在python中生成列表的条件乘积(组合)

时间:2013-03-01 02:54:10

标签: python tree combinatorics itertools

我希望能够生成有条件的产品。所以类似于这个答案: All combinations of a list of lists

我想使用itertools.product(*listOfLists)。但是,我的问题是从一个列表中包含一个元素意味着必须为产品查阅其他列表。

示例:

colors = ['red', 'blue', 'green']
fruits = ['apple', 'orange', 'banana']
locations = ['indoors', 'outdoors']

indoor_choices = ['bathroom', 'bedroom', 'kitchen']
green_choices = ['forest', 'light', 'dark']

在这里,我们要始终考虑每种可能的颜色,特性和位置选择。然而,在“室内”的情况下,我们也想考虑室内选择,并且在“绿色”可能的选择的情况下,我们还想选择更具体的绿色。它是一种可能性的树,其中一些分支保持分支而另一些则不分支。

所以在上面的这个愚蠢的例子中,你可以这样做一个for循环:

for c in colors:
    for f in fruits:
        for l in locations:
            # etc

但是我们遇到了两个不同的类别根据这个选择进行分支时会发生什么的问题。

一个简单的(hacky)解决方案就是手动编写条件并在其中放置循环:

for c in colors:
    for f in fruits:
        for l in locations:

            if c == 'green' and l == 'indoor':
                for gc in green_choices:
                     for ic in indoor_choices:
                         # output

            elif c == 'green':
                for gc in green_choices:
                    # output

            elif l == 'indoor':
                for gc in green_choices:
                    # output

            else:
                # output

但想象一下,当有N个列表时,其中M个有额外的分支时会感到恐惧。
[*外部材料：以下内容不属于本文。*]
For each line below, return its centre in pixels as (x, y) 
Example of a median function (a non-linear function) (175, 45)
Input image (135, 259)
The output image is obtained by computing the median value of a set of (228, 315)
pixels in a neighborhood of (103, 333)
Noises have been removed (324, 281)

或者甚至更糟糕的是,嵌套附加分支......基本上这个黑客不会扩展。

有什么想法吗?事实证明这个问题看起来很难!

4 个答案:

答案 0 :(得分:6)

以下是我使用递归生成器的方法。

def prod(terms, expansions):
    if not terms: # base case
        yield ()
        return

    t = terms[0] # take the first term

    for v in expansions[t]: # expand the term, to get values
        if v not in expansions: # can the value can be expanded?
            gen = prod(terms[1:], expansions) # if not, we do a basic recursion
        else:
            gen = prod(terms[1:] + [v], expansions) # if so, we add it to terms

        for p in gen: # now we get iterate over the results of the recursive call
            yield (v,) + p # and add our value to the start

以下是您在示例中调用它来生成所需产品的方法:

expansions = {
        'colors':['red', 'blue', 'green'],
        'fruits':['apple', 'orange', 'banana'],
        'locations':['indoors', 'outdoors'],
        'indoors':['bathroom', 'bedroom', 'kitchen'],
        'green':['forest', 'light', 'dark']
    }

terms = ["colors", "locations"] # fruits omitted, to reduce the number of lines

for p in prod(terms, expansions):
    print(p)

输出:

('red', 'indoors', 'bathroom')
('red', 'indoors', 'bedroom')
('red', 'indoors', 'kitchen')
('red', 'outdoors')
('blue', 'indoors', 'bathroom')
('blue', 'indoors', 'bedroom')
('blue', 'indoors', 'kitchen')
('blue', 'outdoors')
('green', 'indoors', 'forest', 'bathroom')
('green', 'indoors', 'forest', 'bedroom')
('green', 'indoors', 'forest', 'kitchen')
('green', 'indoors', 'light', 'bathroom')
('green', 'indoors', 'light', 'bedroom')
('green', 'indoors', 'light', 'kitchen')
('green', 'indoors', 'dark', 'bathroom')
('green', 'indoors', 'dark', 'bedroom')
('green', 'indoors', 'dark', 'kitchen')
('green', 'outdoors', 'forest')
('green', 'outdoors', 'light')
('green', 'outdoors', 'dark')

答案 1 :(得分:1)

如果您真正的问题与您的示例非常相似,那么您可以将这些组合分析为四种产品:

is_green = ['green']
not_green = ['red', 'blue']
is_indoors = ['indoors']
not_indoors = ['outdoors']

p1 = itertools.product([not_green, fruits, not_indoors])
...
p2 = itertools.product([is_green, fruits, not_indoors, green_choices])
...
p3 = itertools.product([not_green, fruits, is_indoors, indoor_choices])
...
p4 = itertools.product([is_green, fruits, is_indoors, green_choices, indoor_choices])

这就是全部!

现在,如果我们想要概括,那么我们就不必制作四个“特殊”案例,我们可以捕捉某些值与它们打开的其他选择之间的关系,正如@DavidRobinson所建议的那样。

import itertools

colors = ['red', 'blue', 'green']
fruits = ['apple', 'orange', 'banana']
locations = ['indoors', 'outdoors']

indoor_choices = ('bathroom', 'bedroom', 'kitchen')
green_choices = ('forest', 'light', 'dark')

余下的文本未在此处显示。